EXERCISE AIM:
Find how many lines of the records hold the string "train" and reply with only that total.

DATA EXTRACTS:
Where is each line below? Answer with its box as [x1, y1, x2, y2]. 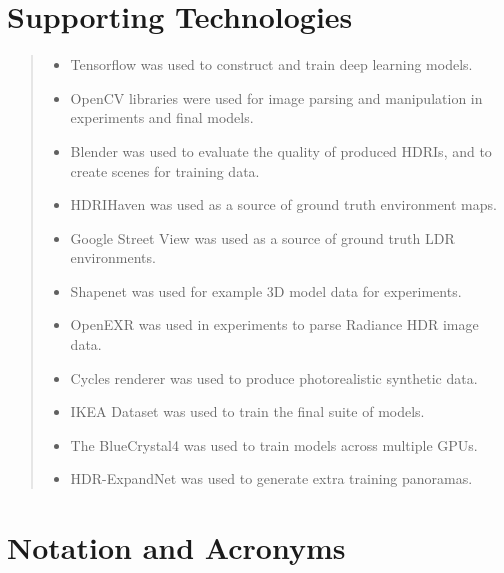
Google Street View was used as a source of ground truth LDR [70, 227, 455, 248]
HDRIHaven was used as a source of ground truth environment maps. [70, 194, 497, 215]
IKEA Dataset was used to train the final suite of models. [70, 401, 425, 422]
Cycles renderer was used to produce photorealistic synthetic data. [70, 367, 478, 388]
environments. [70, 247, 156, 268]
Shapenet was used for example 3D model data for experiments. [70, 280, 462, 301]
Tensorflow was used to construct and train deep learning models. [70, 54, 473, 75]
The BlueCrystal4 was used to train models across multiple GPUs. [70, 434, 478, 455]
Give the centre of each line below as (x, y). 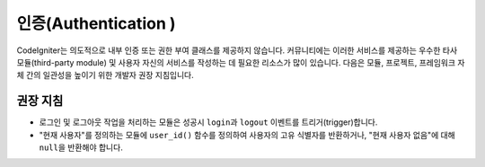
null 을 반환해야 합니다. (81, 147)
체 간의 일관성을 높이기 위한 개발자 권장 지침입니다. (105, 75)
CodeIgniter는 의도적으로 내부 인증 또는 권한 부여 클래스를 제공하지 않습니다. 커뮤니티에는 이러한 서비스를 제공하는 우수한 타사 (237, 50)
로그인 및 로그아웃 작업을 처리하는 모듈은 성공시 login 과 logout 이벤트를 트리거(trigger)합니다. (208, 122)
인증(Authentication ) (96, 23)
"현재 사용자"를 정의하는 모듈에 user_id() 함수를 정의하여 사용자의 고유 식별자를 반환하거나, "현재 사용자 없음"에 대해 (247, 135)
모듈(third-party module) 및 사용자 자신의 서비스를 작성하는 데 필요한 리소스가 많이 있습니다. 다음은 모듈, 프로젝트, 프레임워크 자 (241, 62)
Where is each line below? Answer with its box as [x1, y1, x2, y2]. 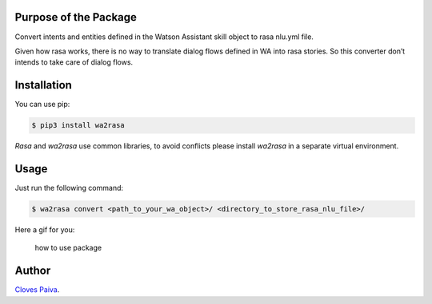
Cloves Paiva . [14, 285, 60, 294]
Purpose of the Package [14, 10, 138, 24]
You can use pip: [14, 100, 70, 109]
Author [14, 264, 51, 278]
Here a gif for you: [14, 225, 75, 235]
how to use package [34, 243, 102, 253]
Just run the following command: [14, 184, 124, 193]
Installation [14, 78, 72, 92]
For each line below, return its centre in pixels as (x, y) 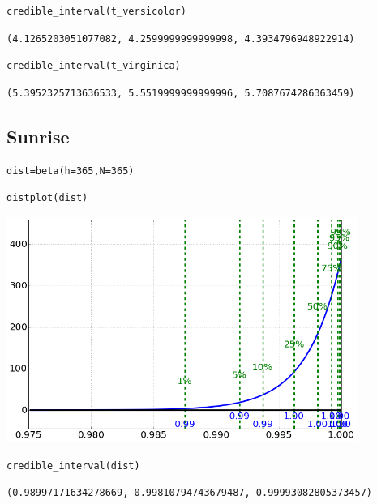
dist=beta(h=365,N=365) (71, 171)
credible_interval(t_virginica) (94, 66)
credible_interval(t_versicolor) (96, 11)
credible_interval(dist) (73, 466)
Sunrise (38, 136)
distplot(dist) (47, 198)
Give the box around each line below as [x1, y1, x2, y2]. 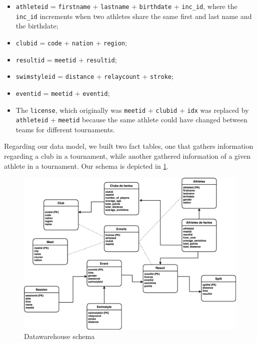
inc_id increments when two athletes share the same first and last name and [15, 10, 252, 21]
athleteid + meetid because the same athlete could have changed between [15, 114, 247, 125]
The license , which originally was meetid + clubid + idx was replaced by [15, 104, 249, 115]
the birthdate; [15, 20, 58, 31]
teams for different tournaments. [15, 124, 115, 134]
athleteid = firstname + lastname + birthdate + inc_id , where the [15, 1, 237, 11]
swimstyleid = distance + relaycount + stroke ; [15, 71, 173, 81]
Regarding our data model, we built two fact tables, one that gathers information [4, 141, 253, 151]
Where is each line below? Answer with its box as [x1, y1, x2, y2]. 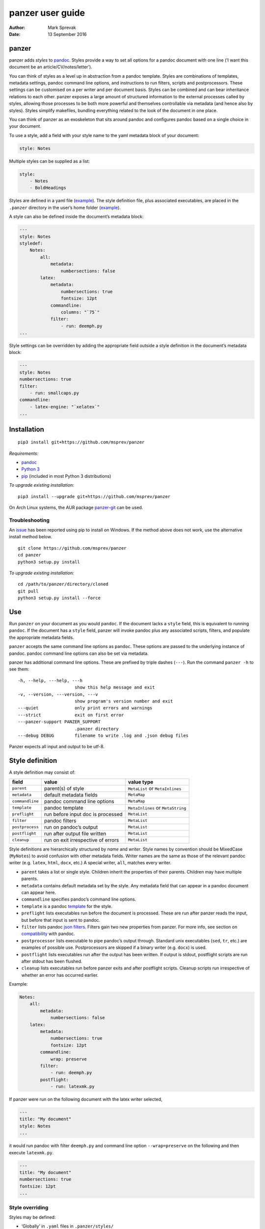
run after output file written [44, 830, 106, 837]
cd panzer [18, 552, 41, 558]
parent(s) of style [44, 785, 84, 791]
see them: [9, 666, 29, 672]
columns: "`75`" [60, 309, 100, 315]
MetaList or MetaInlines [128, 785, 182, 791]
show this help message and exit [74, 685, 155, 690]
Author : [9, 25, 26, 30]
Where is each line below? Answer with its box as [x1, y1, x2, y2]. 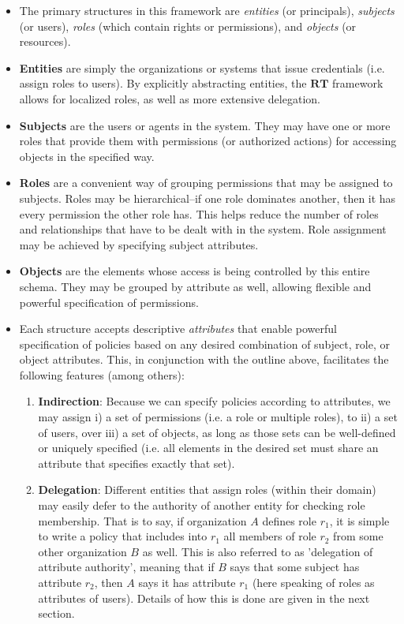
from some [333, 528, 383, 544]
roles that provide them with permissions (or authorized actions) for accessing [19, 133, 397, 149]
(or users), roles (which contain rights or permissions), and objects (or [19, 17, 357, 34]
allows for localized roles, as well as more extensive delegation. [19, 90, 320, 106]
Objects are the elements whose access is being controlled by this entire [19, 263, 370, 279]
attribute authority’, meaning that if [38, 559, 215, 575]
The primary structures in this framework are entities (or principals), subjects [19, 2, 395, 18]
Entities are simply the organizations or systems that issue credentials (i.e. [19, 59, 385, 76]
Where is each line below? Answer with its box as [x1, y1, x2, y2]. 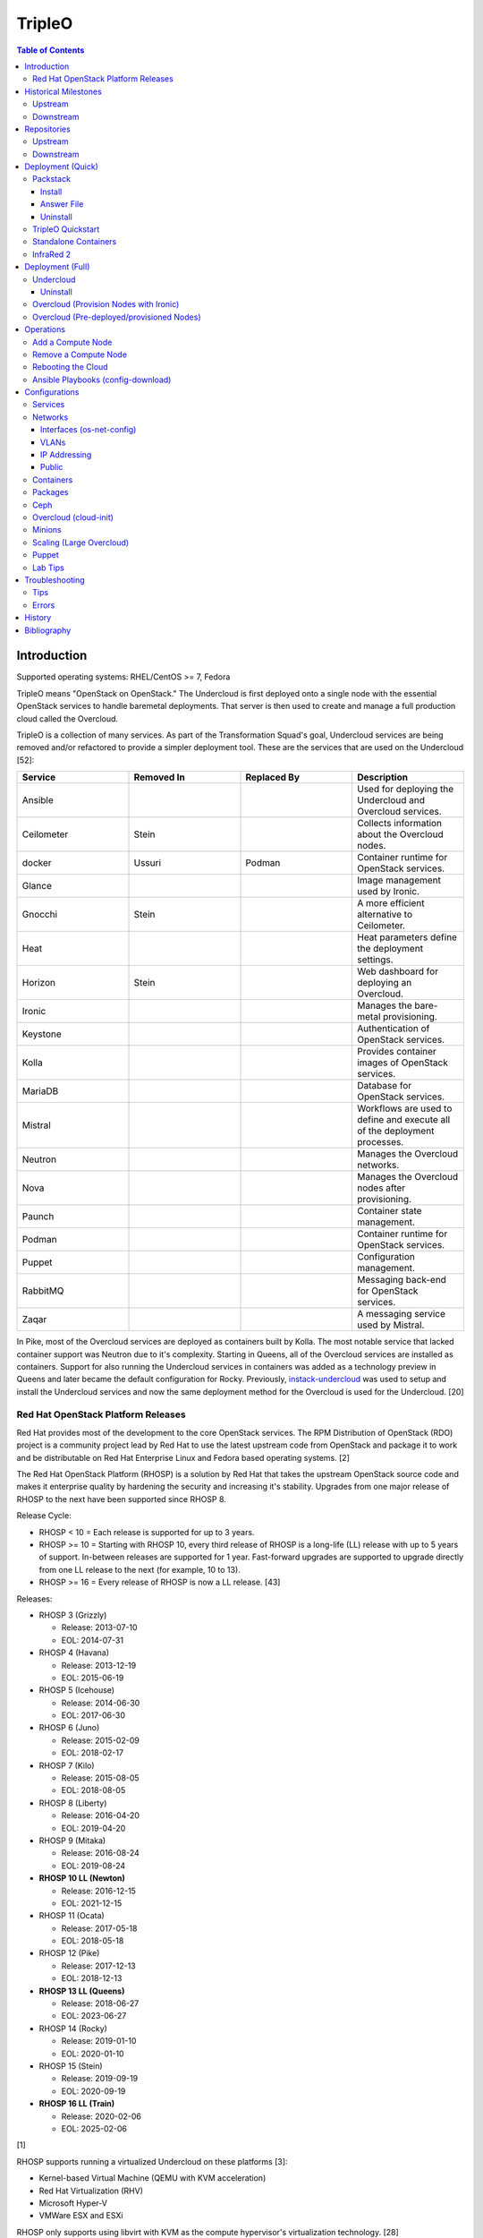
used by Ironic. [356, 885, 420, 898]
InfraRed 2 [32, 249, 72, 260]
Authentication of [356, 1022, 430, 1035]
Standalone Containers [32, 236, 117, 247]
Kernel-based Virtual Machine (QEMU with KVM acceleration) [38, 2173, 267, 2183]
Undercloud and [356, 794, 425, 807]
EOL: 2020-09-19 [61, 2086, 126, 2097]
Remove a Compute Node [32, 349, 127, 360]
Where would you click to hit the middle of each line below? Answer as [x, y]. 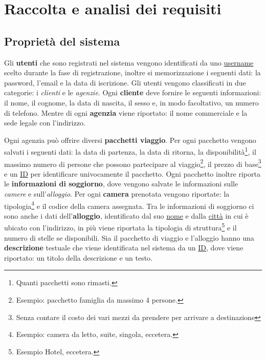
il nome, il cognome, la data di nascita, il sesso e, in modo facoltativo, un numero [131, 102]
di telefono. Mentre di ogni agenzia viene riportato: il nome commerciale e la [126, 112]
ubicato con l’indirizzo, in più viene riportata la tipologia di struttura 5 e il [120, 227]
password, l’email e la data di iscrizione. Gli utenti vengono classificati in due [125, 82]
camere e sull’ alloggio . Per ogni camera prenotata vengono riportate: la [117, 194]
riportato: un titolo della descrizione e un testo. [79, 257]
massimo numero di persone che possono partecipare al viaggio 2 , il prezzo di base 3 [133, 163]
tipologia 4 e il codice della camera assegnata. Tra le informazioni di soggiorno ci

RESPONSE:
3